══ Exercise material ══

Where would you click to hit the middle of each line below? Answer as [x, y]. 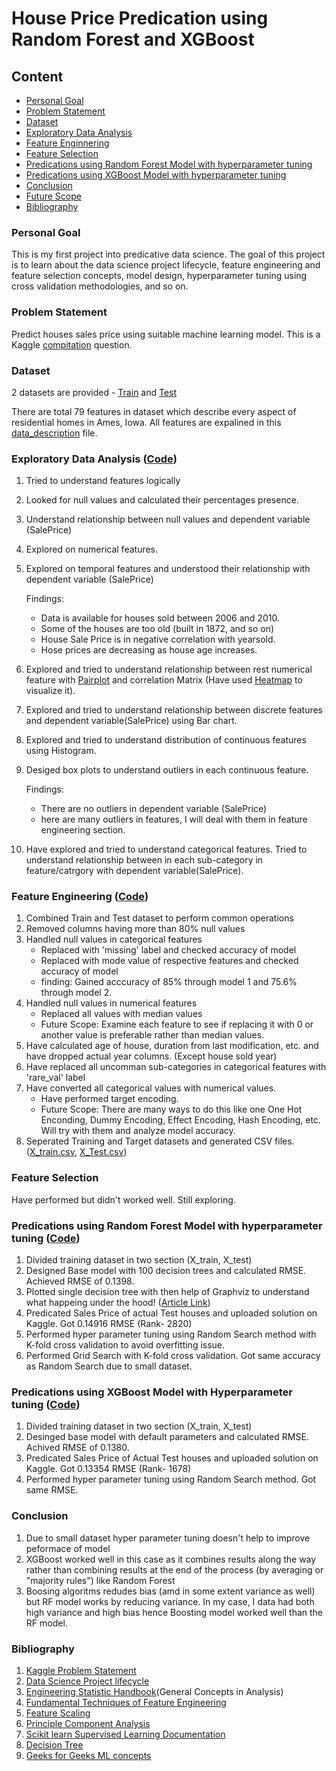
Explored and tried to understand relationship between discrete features [174, 710]
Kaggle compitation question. [72, 344]
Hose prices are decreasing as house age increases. [149, 650]
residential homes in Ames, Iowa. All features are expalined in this [146, 422]
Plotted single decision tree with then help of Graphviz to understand [167, 1292]
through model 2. [76, 993]
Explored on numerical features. [92, 549]
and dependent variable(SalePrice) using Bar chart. [131, 721]
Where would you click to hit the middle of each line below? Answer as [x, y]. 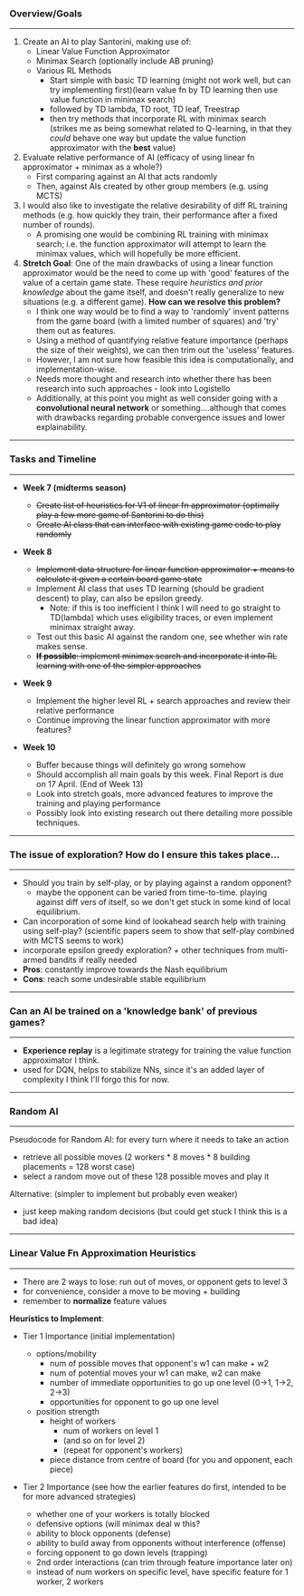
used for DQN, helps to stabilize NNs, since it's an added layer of [143, 1070]
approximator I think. [61, 1060]
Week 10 [39, 747]
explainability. [62, 427]
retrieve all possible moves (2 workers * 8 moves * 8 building [136, 1157]
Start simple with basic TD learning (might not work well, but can [170, 81]
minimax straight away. [92, 627]
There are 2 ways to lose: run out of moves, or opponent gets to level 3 [155, 1281]

═══

- **Prompt**: Print, exactly, each line above from the one with "and dependent variable(SalePrice)" to the one with "retrieve all possible", end lines included. Leave pictures out of it.

- **Written solution**:
and dependent variable(SalePrice) using Bar chart. [131, 721]
Where would you click to hit the middle of each line below? Answer as [x, y]. 
used for DQN, helps to stabilize NNs, since it's an added layer of [143, 1070]
approximator I think. [61, 1060]
Week 10 [39, 747]
explainability. [62, 427]
retrieve all possible moves (2 workers * 8 moves * 8 building [136, 1157]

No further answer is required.